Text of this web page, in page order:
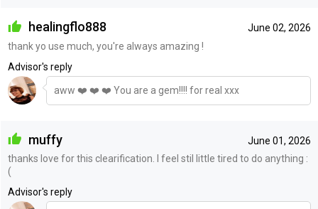
June 02, 2026
healingflo888
thank yo use much, you're always amazing !
Advisor's reply
aww ❤️ ❤️ ❤️ You are a gem!!!! for real xxx
June 01, 2026
muffy
thanks love for this clearification. I feel stil little tired to do anything :
(
Advisor's reply
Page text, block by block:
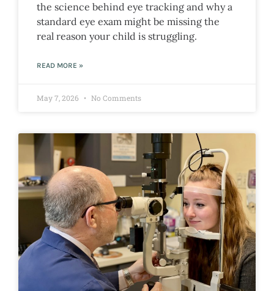
the science behind eye tracking and why a
standard eye exam might be missing the
real reason your child is struggling.
READ MORE »
May 7, 2026 No Comments
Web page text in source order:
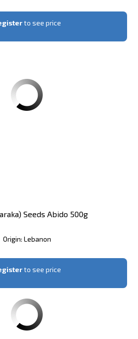
to see price
Seeds Abido 500g
Origin: Lebanon
to see price
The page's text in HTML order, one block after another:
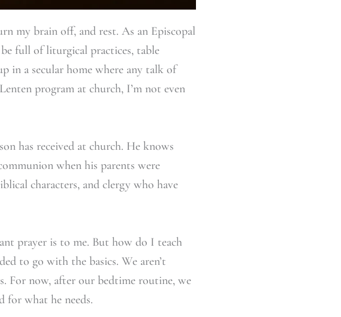
my brain off, and rest. As an Episcopal
full of liturgical practices, table
in a secular home where any talk of
program at church, I’m not even
has received at church. He knows
when his parents were
characters, and clergy who have
prayer is to me. But how do I teach
to go with the basics. We aren’t
For now, after our bedtime routine, we
for what he needs.

++++++++++++++++++++

Leaving out every picture, repeat the records above exactly as they stand.

#### TASK OUTPUT:
Text of this web page, in page order:
June 02, 2026
healingflo888
thank yo use much, you're always amazing !
Advisor's reply
aww ❤️ ❤️ ❤️ You are a gem!!!! for real xxx
June 01, 2026
muffy
thanks love for this clearification. I feel stil little tired to do anything :
(
Advisor's reply
Page text, block by block:
the science behind eye tracking and why a
standard eye exam might be missing the
real reason your child is struggling.
READ MORE »
May 7, 2026 No Comments
Web page text in source order:
to see price
Seeds Abido 500g
Origin: Lebanon
to see price
The page's text in HTML order, one block after another:
my brain off, and rest. As an Episcopal
full of liturgical practices, table
in a secular home where any talk of
program at church, I’m not even
has received at church. He knows
when his parents were
characters, and clergy who have
prayer is to me. But how do I teach
to go with the basics. We aren’t
For now, after our bedtime routine, we
for what he needs.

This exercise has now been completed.